The Army contributed mightily to his civilian livelihood when it taught him how to read blueprints and create and print brochures, flyers and periodicals. He enlisted in 1980 and was sent to Ft. Belvoir, VA. In 1984, he married his childhood sweetheart and, two years later, he mustered out of the military. Conyers worked as a printer for 17 years as children and life began to pile up.
Laid off his Chrysler job, he moved to Gaithersburg, MD to help his sister with her family. His kids were now grown, and money was scarce. Within a year he moved to his own place in nearby Germantown where he worked for five years as a technician at a firm he claims is responsible for a debilitating illness that shut down his motor skills. He was laid off again.
Weak and ill, he sought help at the Rockville Center for Shelter Placement. He was told of transitional housing and referred to a VA caseworker at the DC office at1500 Franklin St.
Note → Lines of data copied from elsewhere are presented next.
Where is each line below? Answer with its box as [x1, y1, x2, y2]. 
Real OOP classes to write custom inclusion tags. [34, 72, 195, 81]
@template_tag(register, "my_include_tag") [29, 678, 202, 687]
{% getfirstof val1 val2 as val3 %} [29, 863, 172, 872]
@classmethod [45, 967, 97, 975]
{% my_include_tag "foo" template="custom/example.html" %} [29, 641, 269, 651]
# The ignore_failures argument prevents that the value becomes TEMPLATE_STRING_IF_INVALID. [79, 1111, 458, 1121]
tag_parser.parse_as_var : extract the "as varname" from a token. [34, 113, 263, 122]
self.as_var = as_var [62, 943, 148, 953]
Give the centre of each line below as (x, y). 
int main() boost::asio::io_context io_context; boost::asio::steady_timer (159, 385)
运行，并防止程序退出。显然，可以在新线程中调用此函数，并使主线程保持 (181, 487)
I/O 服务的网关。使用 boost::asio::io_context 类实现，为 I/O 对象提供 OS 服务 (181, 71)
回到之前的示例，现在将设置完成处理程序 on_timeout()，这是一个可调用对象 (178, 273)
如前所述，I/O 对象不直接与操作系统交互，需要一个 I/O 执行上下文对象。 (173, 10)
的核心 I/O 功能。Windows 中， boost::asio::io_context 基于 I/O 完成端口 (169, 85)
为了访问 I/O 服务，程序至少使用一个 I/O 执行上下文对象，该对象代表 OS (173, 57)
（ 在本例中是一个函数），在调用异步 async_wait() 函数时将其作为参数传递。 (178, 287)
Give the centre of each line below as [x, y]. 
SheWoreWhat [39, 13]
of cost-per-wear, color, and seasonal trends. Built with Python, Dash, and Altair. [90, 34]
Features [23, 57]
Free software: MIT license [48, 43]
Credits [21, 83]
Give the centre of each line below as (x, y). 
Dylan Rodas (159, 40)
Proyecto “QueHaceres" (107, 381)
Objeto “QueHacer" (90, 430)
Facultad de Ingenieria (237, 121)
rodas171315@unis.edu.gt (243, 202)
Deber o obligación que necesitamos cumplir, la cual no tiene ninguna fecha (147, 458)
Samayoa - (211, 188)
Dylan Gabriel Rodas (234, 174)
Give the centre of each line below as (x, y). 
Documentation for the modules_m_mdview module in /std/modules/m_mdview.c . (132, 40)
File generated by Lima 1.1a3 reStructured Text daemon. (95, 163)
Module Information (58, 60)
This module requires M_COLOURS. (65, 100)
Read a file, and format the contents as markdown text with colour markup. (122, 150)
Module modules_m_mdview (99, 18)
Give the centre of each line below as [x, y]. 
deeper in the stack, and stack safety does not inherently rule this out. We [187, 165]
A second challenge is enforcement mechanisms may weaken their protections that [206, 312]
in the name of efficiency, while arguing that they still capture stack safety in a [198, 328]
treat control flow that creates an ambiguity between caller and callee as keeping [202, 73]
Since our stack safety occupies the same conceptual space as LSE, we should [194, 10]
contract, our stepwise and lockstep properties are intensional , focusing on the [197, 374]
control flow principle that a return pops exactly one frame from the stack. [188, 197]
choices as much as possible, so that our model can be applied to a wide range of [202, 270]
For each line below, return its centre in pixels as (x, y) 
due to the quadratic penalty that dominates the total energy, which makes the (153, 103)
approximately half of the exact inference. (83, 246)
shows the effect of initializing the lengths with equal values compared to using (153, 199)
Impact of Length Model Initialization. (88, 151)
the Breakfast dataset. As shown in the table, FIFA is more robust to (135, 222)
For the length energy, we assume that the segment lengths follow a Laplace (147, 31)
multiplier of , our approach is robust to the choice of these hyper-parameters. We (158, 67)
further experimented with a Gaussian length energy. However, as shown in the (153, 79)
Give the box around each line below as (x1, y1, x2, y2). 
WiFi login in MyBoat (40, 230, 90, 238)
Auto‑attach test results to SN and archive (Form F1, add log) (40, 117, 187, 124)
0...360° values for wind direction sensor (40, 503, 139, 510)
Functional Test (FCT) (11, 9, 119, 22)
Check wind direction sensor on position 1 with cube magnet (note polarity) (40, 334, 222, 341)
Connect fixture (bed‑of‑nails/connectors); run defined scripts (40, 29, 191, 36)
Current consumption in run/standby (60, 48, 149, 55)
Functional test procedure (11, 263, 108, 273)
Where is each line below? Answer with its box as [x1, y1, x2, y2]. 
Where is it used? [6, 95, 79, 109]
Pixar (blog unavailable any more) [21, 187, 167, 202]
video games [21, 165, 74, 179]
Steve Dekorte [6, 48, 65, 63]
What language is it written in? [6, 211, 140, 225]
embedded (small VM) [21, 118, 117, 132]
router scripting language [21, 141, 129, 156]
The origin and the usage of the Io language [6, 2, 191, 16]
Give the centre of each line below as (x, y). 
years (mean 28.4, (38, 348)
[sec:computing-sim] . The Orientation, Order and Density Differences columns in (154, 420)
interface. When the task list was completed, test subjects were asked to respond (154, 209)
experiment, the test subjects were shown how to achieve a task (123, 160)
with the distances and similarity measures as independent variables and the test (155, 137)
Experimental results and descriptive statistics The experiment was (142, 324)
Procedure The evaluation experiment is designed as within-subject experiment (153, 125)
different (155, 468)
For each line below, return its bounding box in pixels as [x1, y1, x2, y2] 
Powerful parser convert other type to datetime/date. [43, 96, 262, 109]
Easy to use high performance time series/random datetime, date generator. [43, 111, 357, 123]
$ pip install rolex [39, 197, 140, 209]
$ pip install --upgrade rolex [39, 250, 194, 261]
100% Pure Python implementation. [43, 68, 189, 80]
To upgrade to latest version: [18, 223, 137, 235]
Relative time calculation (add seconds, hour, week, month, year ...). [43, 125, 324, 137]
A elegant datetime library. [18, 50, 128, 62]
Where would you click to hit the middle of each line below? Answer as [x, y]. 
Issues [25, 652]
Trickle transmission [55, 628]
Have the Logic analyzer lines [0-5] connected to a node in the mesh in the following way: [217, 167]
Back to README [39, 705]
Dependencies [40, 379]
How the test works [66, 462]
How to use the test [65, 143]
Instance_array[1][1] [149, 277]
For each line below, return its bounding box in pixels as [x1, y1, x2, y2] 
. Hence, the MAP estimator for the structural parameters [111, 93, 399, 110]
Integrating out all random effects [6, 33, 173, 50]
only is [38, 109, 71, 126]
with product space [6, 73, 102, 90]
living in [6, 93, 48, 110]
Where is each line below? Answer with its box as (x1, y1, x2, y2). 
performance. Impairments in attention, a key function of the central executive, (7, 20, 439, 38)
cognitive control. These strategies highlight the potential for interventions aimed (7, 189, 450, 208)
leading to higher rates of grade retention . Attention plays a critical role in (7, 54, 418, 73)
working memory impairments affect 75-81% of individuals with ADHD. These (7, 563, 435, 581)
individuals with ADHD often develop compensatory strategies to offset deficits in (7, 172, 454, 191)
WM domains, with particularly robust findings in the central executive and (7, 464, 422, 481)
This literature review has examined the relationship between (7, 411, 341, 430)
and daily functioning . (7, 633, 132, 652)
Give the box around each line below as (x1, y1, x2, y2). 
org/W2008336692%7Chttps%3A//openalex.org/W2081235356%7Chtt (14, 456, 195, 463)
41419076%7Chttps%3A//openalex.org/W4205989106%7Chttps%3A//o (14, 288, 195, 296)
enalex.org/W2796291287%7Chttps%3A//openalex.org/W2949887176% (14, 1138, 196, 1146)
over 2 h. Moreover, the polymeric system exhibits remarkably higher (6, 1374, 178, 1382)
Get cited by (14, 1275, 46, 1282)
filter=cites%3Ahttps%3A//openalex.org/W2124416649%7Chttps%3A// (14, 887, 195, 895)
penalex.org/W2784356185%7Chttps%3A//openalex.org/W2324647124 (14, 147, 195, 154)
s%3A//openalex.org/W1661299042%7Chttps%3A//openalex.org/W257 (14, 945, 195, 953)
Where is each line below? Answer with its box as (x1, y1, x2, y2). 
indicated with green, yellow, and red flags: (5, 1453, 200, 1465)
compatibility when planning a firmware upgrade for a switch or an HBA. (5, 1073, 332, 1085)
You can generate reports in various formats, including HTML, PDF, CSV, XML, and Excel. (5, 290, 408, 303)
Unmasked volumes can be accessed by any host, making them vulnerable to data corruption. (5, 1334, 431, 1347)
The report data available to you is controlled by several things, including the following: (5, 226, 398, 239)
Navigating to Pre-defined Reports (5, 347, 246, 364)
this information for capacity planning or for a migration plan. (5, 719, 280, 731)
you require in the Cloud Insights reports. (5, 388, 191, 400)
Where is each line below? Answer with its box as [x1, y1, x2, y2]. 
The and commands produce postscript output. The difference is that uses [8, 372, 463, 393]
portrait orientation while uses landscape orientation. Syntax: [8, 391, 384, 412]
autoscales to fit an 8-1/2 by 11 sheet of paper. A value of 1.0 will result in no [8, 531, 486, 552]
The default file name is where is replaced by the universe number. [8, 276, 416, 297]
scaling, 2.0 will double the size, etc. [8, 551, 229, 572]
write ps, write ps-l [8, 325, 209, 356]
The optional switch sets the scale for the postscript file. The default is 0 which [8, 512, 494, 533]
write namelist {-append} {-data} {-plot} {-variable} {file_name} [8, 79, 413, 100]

NW. Things moved quickly as he found himself referred to the DC VETS program, where he was assigned a one-bedroom apartment to be shared with a roommate Conyers credits with restoring his health. “His name was Raymond Brooks, an older guy who took me under his wing,” says Conyers. Brooks cooked at least 2 hot meals daily and in a matter of months, says Conyers, “got most of my health back.”
Meanwhile, Conyers was given food cards over two months and steered to DC unemployment forms that resulted in a $1500 monthly unemployment check. He also signed up for the VRAP program where he went to school to learn about tv cable installation. He also painted the DC VETS facility inside and out. Conyers’ industriousness was rewarded when he was made DC VETS Resident Manager. He was heartened when a new director came in December and restructured the program to eliminate any apathy or complacency that might creep into the goals mission.
“When Mr. Strong came aboard new rules swept bad habits away.”
As an example, people who had been there for two years or more were asked to leave or found alternative temporary housing; new classes such as Human Resources Management and Basic Economics were available weekly; Job Fairs were attended; drug addiction training and Homeless Management Information Systems (HMIS) events were introduced, along with character-building programming. Conyers is a blur at DC VETS as he does landscaping, caulks, paints, counsels, handles and advises on all technical equipment, shovels snow, prepares large meals and lectures and leads weekly meetings.
Those who know him realize his mastery of many things, far from a blur, shows his character to be finely focused – and precision tuned.